▶ **Work instruction**: All lines from the one containing "f is a file object [31, 466, 130, 487]" to the final line of the material should be retyped exactly. Nothing else belongs in the response.

▶ **Material provided**:
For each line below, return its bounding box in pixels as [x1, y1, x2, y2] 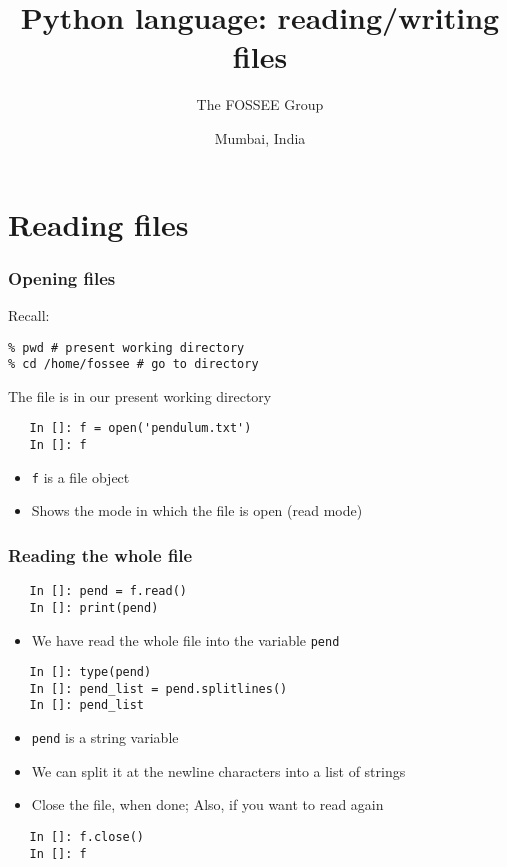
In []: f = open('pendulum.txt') [29, 421, 252, 436]
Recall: [8, 304, 50, 325]
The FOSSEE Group [196, 94, 324, 115]
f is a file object [31, 466, 130, 487]
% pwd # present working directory [8, 340, 245, 355]
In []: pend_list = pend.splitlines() [29, 681, 288, 696]
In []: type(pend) [29, 665, 152, 680]
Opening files [8, 265, 116, 290]

▶ **Result for this task**:
f is a file object [31, 466, 130, 487]
% pwd # present working directory [8, 340, 245, 355]
In []: pend_list = pend.splitlines() [29, 681, 288, 696]
In []: type(pend) [29, 665, 152, 680]
Opening files [8, 265, 116, 290]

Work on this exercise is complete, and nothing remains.